Every organization buys goods and services, technology, professional support, materials, and more. Done well, procurement delivers value, reliability, and compliance. Done poorly, it creates hidden costs, delays, disputes, and reputational risk. This guide highlights 5 practical priorities that help in-house legal, compliance, and procurement teams run a process that is defensible, efficient, and outcome-focused.
1) Build a fair, transparent process
A consistent, documented procurement process reduces the risk of challenges from unsuccessful bidders and helps prevent fraud, bribery, and conflicts of interest. Key building blocks include a board-mandated procurement policy, up-to-date procurement documentation, conflict-of-interest declarations for participants, and training for anyone involved in procurements.
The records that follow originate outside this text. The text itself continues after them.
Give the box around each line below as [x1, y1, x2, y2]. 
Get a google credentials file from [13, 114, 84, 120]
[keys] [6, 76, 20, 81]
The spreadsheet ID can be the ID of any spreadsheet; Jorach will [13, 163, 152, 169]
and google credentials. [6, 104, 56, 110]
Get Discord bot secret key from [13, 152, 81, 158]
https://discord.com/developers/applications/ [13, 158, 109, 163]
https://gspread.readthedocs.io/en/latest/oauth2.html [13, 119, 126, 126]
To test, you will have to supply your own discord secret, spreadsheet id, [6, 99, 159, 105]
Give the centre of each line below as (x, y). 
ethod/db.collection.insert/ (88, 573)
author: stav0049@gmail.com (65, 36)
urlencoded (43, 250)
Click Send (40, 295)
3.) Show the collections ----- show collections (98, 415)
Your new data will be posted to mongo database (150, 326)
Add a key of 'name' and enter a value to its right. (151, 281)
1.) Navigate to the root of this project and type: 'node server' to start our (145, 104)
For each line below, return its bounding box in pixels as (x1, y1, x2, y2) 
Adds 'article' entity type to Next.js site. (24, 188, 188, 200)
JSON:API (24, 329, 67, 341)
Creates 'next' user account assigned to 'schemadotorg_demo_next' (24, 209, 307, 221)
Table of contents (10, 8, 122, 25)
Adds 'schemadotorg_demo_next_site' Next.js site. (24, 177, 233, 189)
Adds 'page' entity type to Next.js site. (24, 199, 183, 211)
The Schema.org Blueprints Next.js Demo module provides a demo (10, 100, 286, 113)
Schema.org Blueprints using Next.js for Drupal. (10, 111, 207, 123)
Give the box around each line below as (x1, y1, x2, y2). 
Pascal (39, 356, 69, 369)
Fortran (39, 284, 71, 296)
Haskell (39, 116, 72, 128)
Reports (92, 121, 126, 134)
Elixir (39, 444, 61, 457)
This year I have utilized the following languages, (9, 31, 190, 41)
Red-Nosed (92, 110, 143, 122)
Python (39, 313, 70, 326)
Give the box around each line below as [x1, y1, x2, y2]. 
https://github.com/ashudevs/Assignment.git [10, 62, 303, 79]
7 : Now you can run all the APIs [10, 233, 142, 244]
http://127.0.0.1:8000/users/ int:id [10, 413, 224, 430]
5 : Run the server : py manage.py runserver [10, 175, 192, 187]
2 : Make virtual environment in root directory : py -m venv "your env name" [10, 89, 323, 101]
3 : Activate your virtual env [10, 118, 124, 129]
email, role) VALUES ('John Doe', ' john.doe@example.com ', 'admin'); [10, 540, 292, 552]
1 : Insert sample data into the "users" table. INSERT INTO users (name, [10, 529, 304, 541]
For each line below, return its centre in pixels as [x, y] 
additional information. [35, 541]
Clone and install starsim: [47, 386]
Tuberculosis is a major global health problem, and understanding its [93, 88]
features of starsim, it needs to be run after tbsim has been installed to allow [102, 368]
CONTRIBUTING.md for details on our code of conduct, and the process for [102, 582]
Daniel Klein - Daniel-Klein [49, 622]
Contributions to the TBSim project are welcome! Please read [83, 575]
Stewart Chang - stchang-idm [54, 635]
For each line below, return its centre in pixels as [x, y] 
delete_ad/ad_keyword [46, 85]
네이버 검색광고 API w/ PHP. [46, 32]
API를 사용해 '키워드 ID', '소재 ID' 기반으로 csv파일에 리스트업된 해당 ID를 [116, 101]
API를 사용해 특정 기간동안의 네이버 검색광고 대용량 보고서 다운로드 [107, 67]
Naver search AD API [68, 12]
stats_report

2) Define what you’re buying, clearly and measurably
If the business can’t articulate what it needs, why it needs it, and how success will be measured, legal and procurement teams can’t effectively allocate risk or enforce performance. Strong project initiation and clear service levels, performance indicators, and supplier Q&A processes help ensure suppliers bid on the same understanding of the requirement.
3) Get to the “true price,” not just the sticker price
Lowest cost rarely equals best value. Procurement should evaluate lifetime cost (maintenance, running costs, licensing, financing, disposal), avoid restrictive ordering structures, and manage price increases with clear mechanisms (caps, index-linking, and change control). This is how you prevent “bargains” from turning into budget blowouts
4) Treat timing as a risk factor—not a schedule detail
Timing affects supplier participation, evaluation quality, and delivery success. Before launching, consider whether it’s the right moment (political, economic, regulatory, and technology factors). Then set realistic procurement and delivery timetables with milestones, acceptance criteria, and consequences for delays, plus a clear method for documenting any changes.
5) Choose the right supplier, not just the cheapest
Supplier selection should test financial stability, delivery capability, resilience (continuity, supply chain, logistics), and flexibility in response to changing demand. References and site visits can reveal real-world performance. Cultural fit matters too because long-term relationships fail when expectations and ways of working don’t align.
Don’t skip the final steps
After selection, ensure the contract aligns with the deal, internal approvals are followed, signatures are obtained before work starts, invoicing runs smoothly, and contract management is set up to keep performance on track.